Holmes encouraged people to contact family or friends during the storm.

He recommended that those who are concerned that a loved one in their household has become ill, or if they themselves are ill, to contact their primary care physician via phone or the patient portal.

Those types of connections or telehealth visits are the best options for those seeking comfort from illness during the storm, Holmes said, but he recommended that those with symptoms of serious illness call 911 or ask for someone with a four-wheeler. drive a vehicle to provide a ride.

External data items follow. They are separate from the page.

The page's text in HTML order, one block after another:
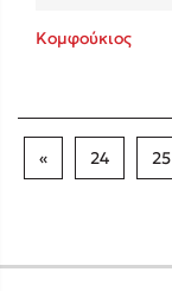
Κομφούκιος
« 24 25
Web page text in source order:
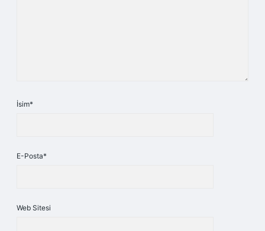
İsim*
E-Posta*
Web Sitesi
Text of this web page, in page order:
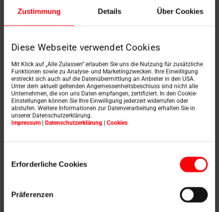
Zustimmung Details Über Cookies
Diese Webseite verwendet Cookies
Mit Klick auf „Alle Zulassen“ erlauben Sie uns die Nutzung für zusätzliche
Funktionen sowie zu Analyse- und Marketingzwecken. Ihre Einwilligung
erstreckt sich auch auf die Datenübermittlung an Anbieter in den USA.
Unter dem aktuell geltenden Angemessenheitsbeschluss sind nicht alle
Unternehmen, die von uns Daten empfangen, zertifiziert. In den Cookie-
Einstellungen können Sie Ihre Einwilligung jederzeit widerrufen oder
abstufen. Weitere Informationen zur Datenverarbeitung erhalten Sie in
unserer Datenschutzerklärung.
Impressum | Datenschutzerklärung | Cookies
Erforderliche Cookies
Präferenzen
het vervangen van oude Roto dakvensters: het Designo
R6 tuimelvenster AR2 en het Designo R8 tuimelvenster
AR2 worden gebruikt om dakvensters te vervangen van
Roto dakvensters gebouwd tussen 1968 en 1994
AR1.
Fabrikantonafhankelijk dankzij op maat gemaakte
renovatieoplossingen
tuimelvenster MR of het Designo R6 tuimelvenster MR.
bereikbare plaatsen nodig is of in de toekomst met één
druk op de knop moet openen en sluiten, is het Designo
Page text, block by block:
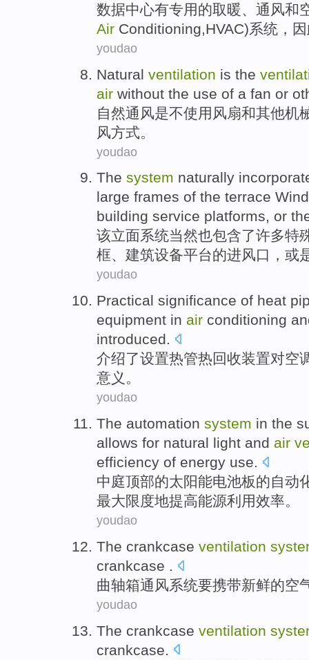
数据中心有专用的取暖、 通风和
Air Conditioning,HVAC)系统 ，
youdao
Natural ventilation is the
air without the use of a fan or
自然通风是不使用 风扇和其他机
风方式。
youdao
The system naturally
large frames of the terrace
building service platforms, or
该立面系统当然也包含了许多特
框、 建筑设备平台的进风口 ， 或
youdao
Practical significance of heat
equipment in air conditioning
introduced.
介绍了设置热管热回收装置对空
意义。
youdao
The automation system in the
allows for natural light and air
efficiency of energy use.
中庭顶部的太阳能电池板的自动
最大限度地提高能源利用效率。
youdao
The crankcase ventilation
crankcase .
曲轴箱通风系统要携带新鲜的空
youdao
The crankcase ventilation
crankcase.
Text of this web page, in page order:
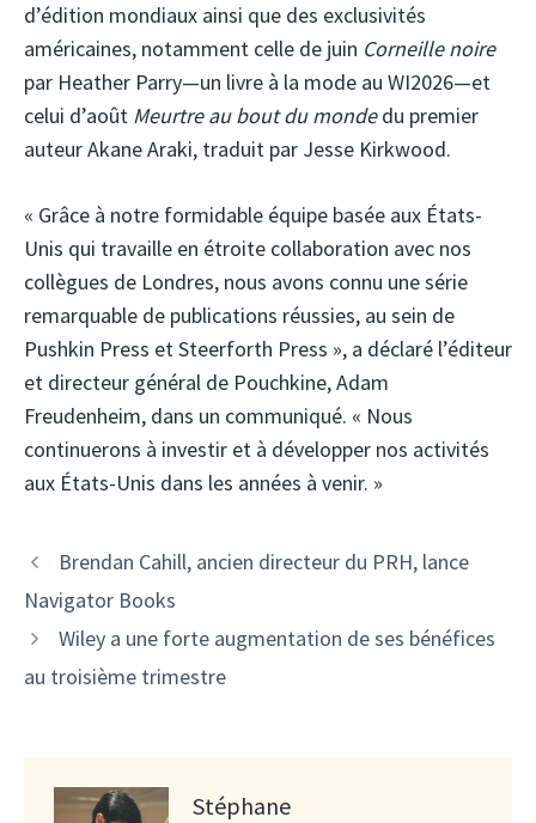
d’édition mondiaux ainsi que des exclusivités
américaines, notamment celle de juin Corneille noire
par Heather Parry—un livre à la mode au WI2026—et
celui d’août Meurtre au bout du mondedu premier
auteur Akane Araki, traduit par Jesse Kirkwood.
« Grâce à notre formidable équipe basée aux États-
Unis qui travaille en étroite collaboration avec nos
collègues de Londres, nous avons connu une série
remarquable de publications réussies, au sein de
Pushkin Press et Steerforth Press », a déclaré l’éditeur
et directeur général de Pouchkine, Adam
Freudenheim, dans un communiqué. « Nous
continuerons à investir et à développer nos activités
aux États-Unis dans les années à venir. »
Brendan Cahill, ancien directeur du PRH, lance
Navigator Books
Wiley a une forte augmentation de ses bénéfices
au troisième trimestre
Stéphane
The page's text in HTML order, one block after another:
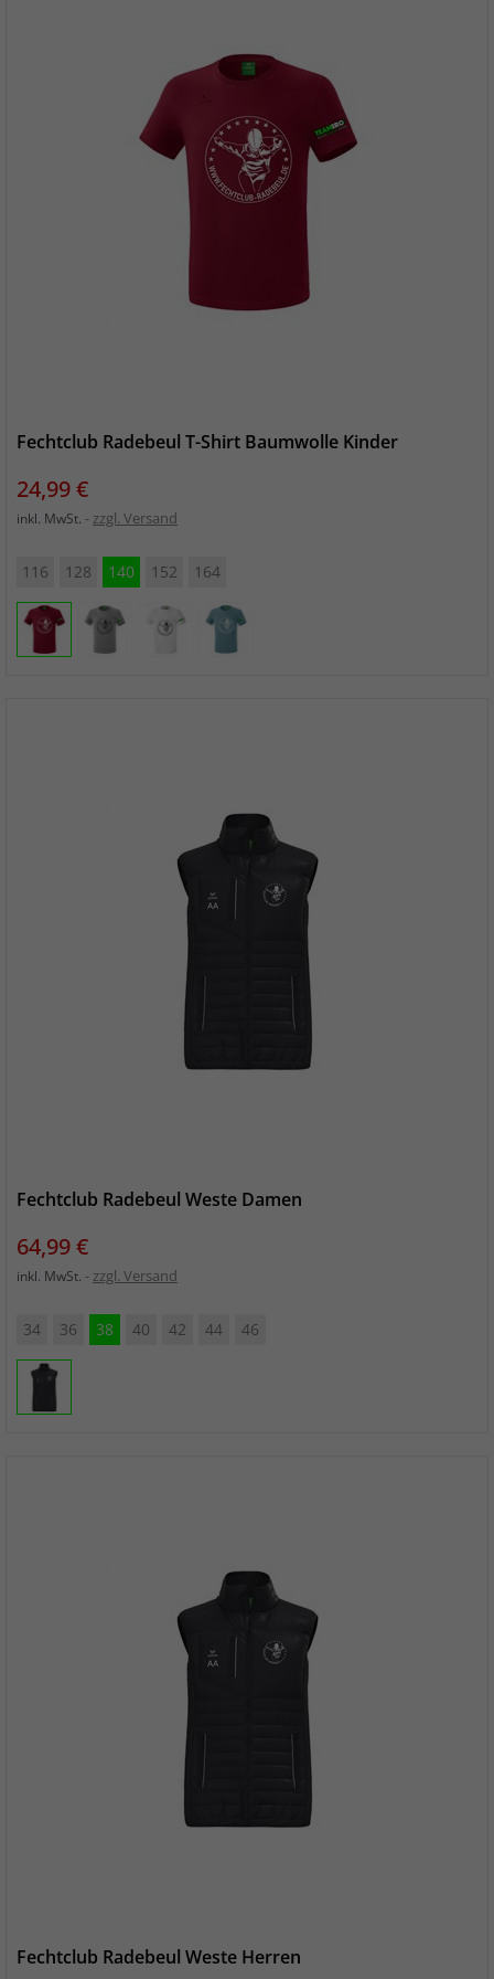
Fechtclub Radebeul T-Shirt Baumwolle Kinder
Preis
24,99 €
inkl. MwSt. zzgl. Versand
116 128 140 152 164
Fechtclub Radebeul Weste Damen
Preis
64,99 €
inkl. MwSt. zzgl. Versand
34 36 38 40 42 44 46
Fechtclub Radebeul Weste Herren
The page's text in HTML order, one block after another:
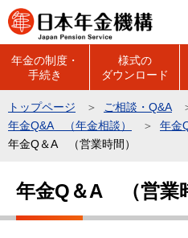
こ
の
の
先
年金の制度・
手続き
様式の
ダウンロード
トップページ ご相談・Q&A
年金Q&A （年金相談）
年金
年金Q＆A （営業時間）
こ
年金Q＆A （営業
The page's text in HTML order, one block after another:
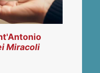
Miracoli
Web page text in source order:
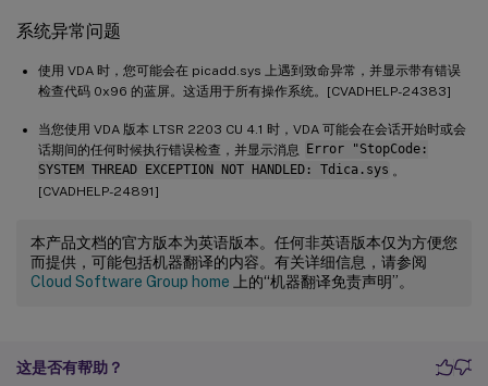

“If someone is on home dialysis and/or oxygen, it’s important to have a backup generator in case of a power outage,” Holmes said. “It’s also important that people on oxygen have a backup oxygen tank that doesn’t require electricity to use.” They should register with the power company in advance so they can get priority in restoring service.”

If the power outage lasts longer than two or three days and there is increased shortness of breath, that person should be taken to the nearest emergency room, he said.

Safety teams are trained and prepared for working in blizzard conditions in order to better respond in emergency situations.

The best way others can help is to stay indoors until conditions improve and travel bans are lifted.